Moments of the probability density function

In what follows, we will look at the tools for describing the properties of random processes. Let us assume that we have two random processes \(\left\{x_k(t)\right\}\) and \(\left\{y_k(t)\right\}\), where \(k\) is the index of the repetition of the process at time \(t\). We denote the statistical average of the entire ensemble of process repetitions (over the index \(k\)) as \(E[]\) (\(E[]\) denotes the expected value/generalized average; see also the link):

\[\begin{split} \begin{split} \mu_x(t) &= E[x(t)],\\ \mu_y(t) &= E[y(t)].\\ \end{split} \end{split}\]
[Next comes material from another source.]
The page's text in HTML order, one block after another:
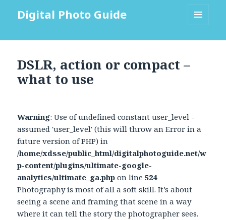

Note: the above notation means that the average can change with time \(t\).

Note

We generalize the above expression by defining the \(\boldsymbol{n}\)-th moment of the probability density function:

\[ \mu_{x}^n(t)= E[x^n(t)] = \int_{-\infty}^{+\infty} x^n\, p(x)\, \textrm{d} x. \]

Covariance functions for two processes \(\left\{x_k(t)\right\}\) and \(\left\{y_k(t) \right\}\) are defined as:

\[\begin{split} \begin{split} C_{xx}(t, t+\tau) &= E \big[(x(t) - \mu_x(t)) \, (x(t+\tau) - \mu_x(t+ \tau))\big], \\ C_{yy}(t, t+\tau) &= E \big[(y(t) - \mu_y(t)) \, (y(t+\tau) - \mu_y(t+ \tau))\big], \\ C_{xy}(t, t+\tau) &= E \big[(x(t) - \mu_x(t)) \, (y(t+\tau) - \mu_y(t+ \tau))\big]. \\ \end{split} \end{split}\]

A special case worth attention is at \(\tau = 0\):

\[\begin{split} \begin{split} C_{xx}(t, t) &= E \big[(x(t) - \mu_x(t))^2\big]= \sigma_x^2(t), \\ C_{yy}(t, t) &= E \big[(y(t) - \mu_y(t))^2\big]= \sigma_y^2(t), \\ C_{xy}(t, t) &= E \big[(x(t) - \mu_x(t)) \, (y(t) - \mu_y(t))\big] = C_{xy}(t).\\ \end{split} \end{split}\]

The variances \(\sigma_x^2(t)\) and \(\sigma_y^2(t)\) are thus defined, and \(C_{xy}(t)\) is the covariance between \(\left \{x_k(t)\right\}\) and \(\left\{y_k(t)\right\}\) at time \(t\).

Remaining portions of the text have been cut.